Re: Google wins

From: Philip Goetz (philgoetz@gmail.com)
Date: Mon Jul 31 2006 - 16:31:55 MDT


On 7/31/06, Eliezer S. Yudkowsky <sentience@pobox.com> wrote:
> Goetz wrote:
> >
> > 1. Establishment of the world's most massive computing centers - this
> > is odd, given that Google already has the best response time and most
> > reliable websites in the world, and the amount of centralized
> > computing power they are building does not seem necessary for indexing
> > the web using anything like present means. Although I don't really
> > know.
> >
> > 2. Scanning in and converting to computer-searchable files as many
> > books as they can.
> >
> > When an AI is developed, Google will have the most computer power to
> > run it on, and the largest collection of data to feed it with.
>
> Size matters not. Have I taught you nothing?

I think you may be right about computing power. The notion being, I
suppose, that once you get to better-than-human, you (or your AI, at
least :) have won. However, it is likely that algorithms will be
publicly known that will not produce an AI on one computer, but will
produce it on a network of a million servers.

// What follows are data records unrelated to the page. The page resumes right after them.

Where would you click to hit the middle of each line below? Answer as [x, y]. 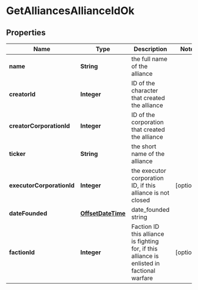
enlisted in [146, 263]
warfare [142, 278]
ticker [17, 154]
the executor [149, 171]
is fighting [145, 241]
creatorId [22, 94]
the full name [149, 59]
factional [143, 271]
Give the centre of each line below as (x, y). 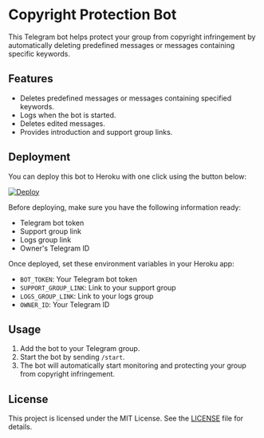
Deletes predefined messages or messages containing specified (126, 98)
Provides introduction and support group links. (96, 132)
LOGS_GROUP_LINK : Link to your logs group (87, 296)
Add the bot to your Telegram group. (80, 349)
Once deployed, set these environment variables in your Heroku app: (121, 263)
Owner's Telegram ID (55, 248)
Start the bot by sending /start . (72, 357)
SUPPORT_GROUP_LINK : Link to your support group (98, 287)
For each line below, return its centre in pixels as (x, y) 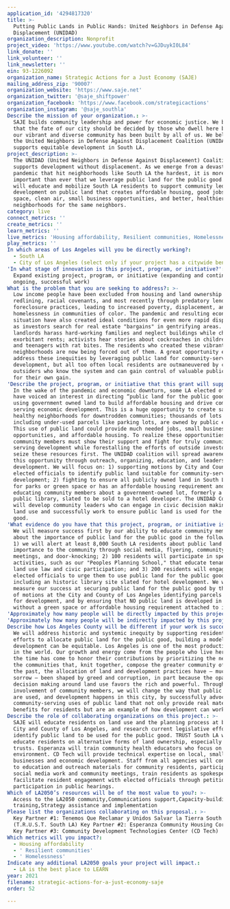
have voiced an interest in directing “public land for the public (112, 397)
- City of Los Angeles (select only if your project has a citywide (113, 262)
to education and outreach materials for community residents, (105, 767)
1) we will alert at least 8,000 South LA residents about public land (118, 543)
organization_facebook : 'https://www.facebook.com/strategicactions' (108, 103)
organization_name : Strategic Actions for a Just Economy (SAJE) (102, 77)
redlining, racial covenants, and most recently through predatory (112, 301)
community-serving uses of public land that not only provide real (112, 704)
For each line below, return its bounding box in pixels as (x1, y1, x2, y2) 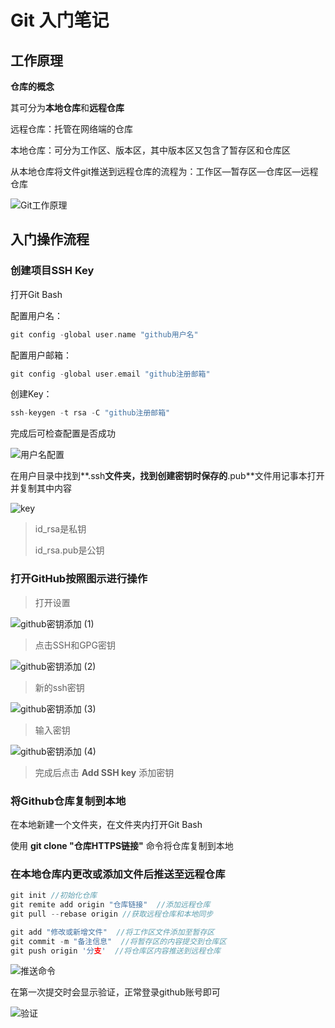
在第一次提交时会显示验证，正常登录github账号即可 (10, 986, 221, 998)
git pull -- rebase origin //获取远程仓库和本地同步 (10, 909, 214, 919)
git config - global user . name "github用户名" (10, 329, 199, 340)
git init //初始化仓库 (10, 891, 98, 901)
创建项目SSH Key (10, 264, 95, 278)
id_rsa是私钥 (34, 523, 87, 535)
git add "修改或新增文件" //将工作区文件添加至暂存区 (10, 927, 215, 937)
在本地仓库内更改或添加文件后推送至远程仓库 (10, 867, 226, 881)
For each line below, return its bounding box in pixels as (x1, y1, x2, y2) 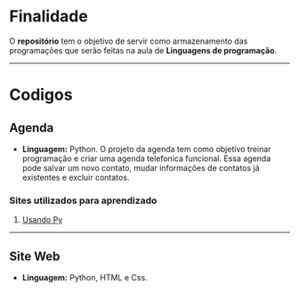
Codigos (9, 85, 73, 105)
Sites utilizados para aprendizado (9, 194, 158, 207)
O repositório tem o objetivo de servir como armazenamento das (9, 36, 248, 46)
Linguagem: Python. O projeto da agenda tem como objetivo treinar (21, 143, 271, 154)
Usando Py (21, 215, 63, 225)
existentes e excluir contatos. (21, 172, 130, 182)
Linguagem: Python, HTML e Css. (21, 272, 149, 283)
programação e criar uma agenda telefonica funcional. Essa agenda (21, 153, 271, 164)
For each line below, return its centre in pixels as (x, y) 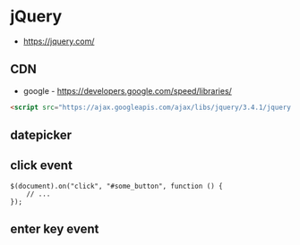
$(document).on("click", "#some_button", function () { (116, 186)
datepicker (41, 135)
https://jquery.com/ (59, 41)
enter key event (55, 229)
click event (41, 166)
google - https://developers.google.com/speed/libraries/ (127, 90)
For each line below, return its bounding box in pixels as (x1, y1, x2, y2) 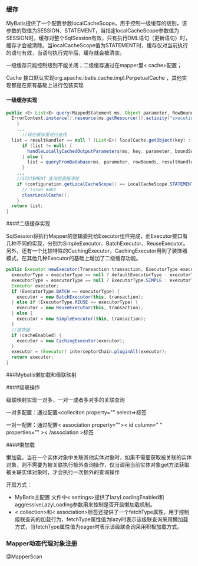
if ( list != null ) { (21, 143, 72, 149)
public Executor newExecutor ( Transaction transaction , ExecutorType (6, 267, 178, 273)
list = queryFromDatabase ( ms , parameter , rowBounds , (27, 159, 160, 165)
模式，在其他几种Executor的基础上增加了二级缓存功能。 (6, 255, 141, 262)
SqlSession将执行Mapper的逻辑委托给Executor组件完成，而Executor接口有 (6, 233, 188, 240)
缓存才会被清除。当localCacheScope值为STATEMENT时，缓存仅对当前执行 (6, 42, 189, 49)
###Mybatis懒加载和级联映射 (6, 371, 77, 378)
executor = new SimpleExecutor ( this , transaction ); (16, 316, 146, 322)
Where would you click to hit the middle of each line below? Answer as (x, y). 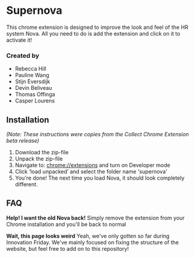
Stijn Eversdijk (32, 81)
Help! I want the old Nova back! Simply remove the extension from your (95, 218)
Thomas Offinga (35, 95)
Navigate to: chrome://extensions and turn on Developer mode (92, 165)
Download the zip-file (42, 153)
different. (26, 184)
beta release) (23, 141)
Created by (23, 55)
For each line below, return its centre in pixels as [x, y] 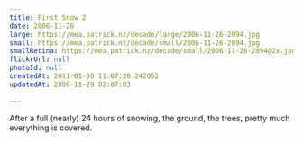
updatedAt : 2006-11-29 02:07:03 [70, 84]
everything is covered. [51, 128]
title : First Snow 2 [48, 18]
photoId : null [36, 68]
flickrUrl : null [40, 59]
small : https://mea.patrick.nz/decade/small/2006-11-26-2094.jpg [134, 43]
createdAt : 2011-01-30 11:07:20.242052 [84, 76]
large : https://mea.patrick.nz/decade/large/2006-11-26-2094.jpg [134, 34]

Data, in any case, matters a lot. Although the difference between
having the internet, and the internet plus a lot of scanned in books,
might not be crucial. I think having a lot of journal articles might
be more important. The web contains, for the most part, only basic
information on any given discipline. Textbooks contain another level
of detail. Journal articles contain a yet-higher level of detail.